Work task —
Make an exact copy of the whole listing, but leave its pictures out.

Supplied data —
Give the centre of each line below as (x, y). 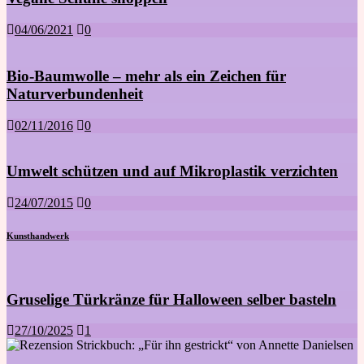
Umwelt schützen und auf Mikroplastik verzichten (172, 171)
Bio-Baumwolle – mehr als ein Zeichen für (146, 76)
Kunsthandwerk (38, 235)
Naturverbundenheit (75, 93)
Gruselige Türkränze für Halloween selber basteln (171, 299)
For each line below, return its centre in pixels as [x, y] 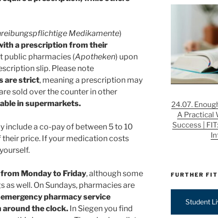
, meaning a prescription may [91, 80]
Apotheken [95, 56]
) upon [127, 56]
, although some [115, 173]
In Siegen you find [101, 208]
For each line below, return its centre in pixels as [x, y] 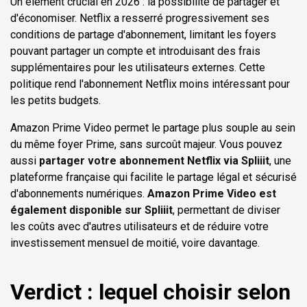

Solution to this task —
Give the centre of each line below as (x, y). 
Umwelt schützen und auf Mikroplastik verzichten (172, 171)
Bio-Baumwolle – mehr als ein Zeichen für (146, 76)
Kunsthandwerk (38, 235)
Naturverbundenheit (75, 93)
Gruselige Türkränze für Halloween selber basteln (171, 299)
For each line below, return its centre in pixels as [x, y] 
, meaning a prescription may [91, 80]
Apotheken [95, 56]
) upon [127, 56]
, although some [115, 173]
In Siegen you find [101, 208]
For each line below, return its centre in pixels as [x, y] 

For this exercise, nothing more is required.